Ömer'den daha çok hak sahibi olduğu kuruntusuna düşerse, Hz. Ebu
Bekr'i, Hz. Ömer'i, Muhacirleri ve Ensarları toptan hatakârlıkla itham
etmiş olur. Bu bozuk akidesiyle onun amelinin semaya yükseleceğini
zannetmiyorum." ( KÜTÜB-İ SİTTE /4356)
Ebu Ümâme (radıyallahu anh) buyurdu ki: "Hz. Peygamber (aleyhissalâtu
vesselâm)'i işittim, diyordu ki: "Kur'ân-ı Kerîm'i okuyun. Zira
Kur'ân, kendini okuyanlara kıyamet günü şefaatçi olarak gelecektir.

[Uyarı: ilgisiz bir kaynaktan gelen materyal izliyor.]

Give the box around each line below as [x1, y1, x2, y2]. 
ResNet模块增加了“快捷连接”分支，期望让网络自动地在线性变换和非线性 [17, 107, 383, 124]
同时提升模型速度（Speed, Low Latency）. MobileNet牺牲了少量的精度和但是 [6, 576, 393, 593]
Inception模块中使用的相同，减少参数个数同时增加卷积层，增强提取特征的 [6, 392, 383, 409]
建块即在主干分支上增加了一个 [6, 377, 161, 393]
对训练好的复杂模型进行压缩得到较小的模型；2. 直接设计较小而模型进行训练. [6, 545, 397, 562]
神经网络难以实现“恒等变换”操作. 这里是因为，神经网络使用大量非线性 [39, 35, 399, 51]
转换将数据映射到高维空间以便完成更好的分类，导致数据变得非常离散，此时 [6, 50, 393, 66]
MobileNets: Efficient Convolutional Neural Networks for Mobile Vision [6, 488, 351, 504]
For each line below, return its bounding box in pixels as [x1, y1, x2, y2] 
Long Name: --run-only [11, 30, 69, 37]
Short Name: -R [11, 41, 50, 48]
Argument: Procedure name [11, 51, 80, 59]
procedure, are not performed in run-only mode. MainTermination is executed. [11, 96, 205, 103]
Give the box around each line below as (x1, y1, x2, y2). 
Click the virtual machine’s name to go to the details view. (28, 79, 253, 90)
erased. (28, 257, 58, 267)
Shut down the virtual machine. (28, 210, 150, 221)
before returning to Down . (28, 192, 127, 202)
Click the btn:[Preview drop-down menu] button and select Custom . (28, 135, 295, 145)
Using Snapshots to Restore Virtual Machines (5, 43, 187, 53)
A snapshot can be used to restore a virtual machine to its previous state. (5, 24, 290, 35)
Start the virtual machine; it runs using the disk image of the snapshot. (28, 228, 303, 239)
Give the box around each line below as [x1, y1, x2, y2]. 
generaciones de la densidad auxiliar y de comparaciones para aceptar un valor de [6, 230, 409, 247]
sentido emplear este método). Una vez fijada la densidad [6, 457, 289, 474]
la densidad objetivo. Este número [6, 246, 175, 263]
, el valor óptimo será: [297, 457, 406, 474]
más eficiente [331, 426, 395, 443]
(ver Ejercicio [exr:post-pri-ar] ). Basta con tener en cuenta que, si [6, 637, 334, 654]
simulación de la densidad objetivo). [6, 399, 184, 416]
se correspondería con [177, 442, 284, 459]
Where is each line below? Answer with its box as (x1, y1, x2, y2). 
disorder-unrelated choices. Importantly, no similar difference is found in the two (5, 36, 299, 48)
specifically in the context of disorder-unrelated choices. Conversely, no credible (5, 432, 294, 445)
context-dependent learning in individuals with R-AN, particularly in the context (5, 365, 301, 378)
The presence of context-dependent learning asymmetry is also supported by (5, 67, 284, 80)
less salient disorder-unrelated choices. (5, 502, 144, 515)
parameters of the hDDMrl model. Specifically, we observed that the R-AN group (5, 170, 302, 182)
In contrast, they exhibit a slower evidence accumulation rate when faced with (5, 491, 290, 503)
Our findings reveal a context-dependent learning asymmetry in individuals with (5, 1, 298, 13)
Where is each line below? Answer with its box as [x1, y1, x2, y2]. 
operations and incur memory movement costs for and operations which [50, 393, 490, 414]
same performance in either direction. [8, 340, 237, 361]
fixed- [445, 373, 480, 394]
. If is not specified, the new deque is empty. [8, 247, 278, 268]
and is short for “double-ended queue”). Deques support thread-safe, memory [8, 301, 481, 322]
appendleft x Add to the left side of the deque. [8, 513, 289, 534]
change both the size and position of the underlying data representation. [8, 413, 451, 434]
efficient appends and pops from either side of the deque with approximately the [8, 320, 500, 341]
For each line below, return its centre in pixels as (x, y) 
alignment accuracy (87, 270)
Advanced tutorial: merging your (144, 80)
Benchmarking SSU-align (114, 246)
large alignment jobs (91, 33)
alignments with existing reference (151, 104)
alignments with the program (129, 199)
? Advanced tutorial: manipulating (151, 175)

Zehrâveyn'i yani Bakara ve Âl-i İmrân surelerini okuyun! Çünkü onlar
kıyamet günü, iki bulut veya iki gölge veya saf tutmuş iki grup kuş
gibi gelecek, okuyucularını müdâfaa edeceklerdir. Bakara suresini
okuyun! Zira onu okumak berekettir. Terki ise pişmanlıktır. Onu tahsil
etmeye sihirbazlar muktedir olamazlar."
Bir rivayette şu ziyade mevcuttur: Bir rekatta, secdeden önce, bir kul
onu okur, sonra da Allah'tan birşey isterse Allah istediğini mutlaka
verir." (KÜTÜB- İ SİTTE/440)
Hz. Enes
radıyallahu anh anlatıyor: "Resûlullah aleyhissalâtu vesselâm'ı,
berber onu tıraş ederken gördüm. Ashabı etrafını çevirmişti.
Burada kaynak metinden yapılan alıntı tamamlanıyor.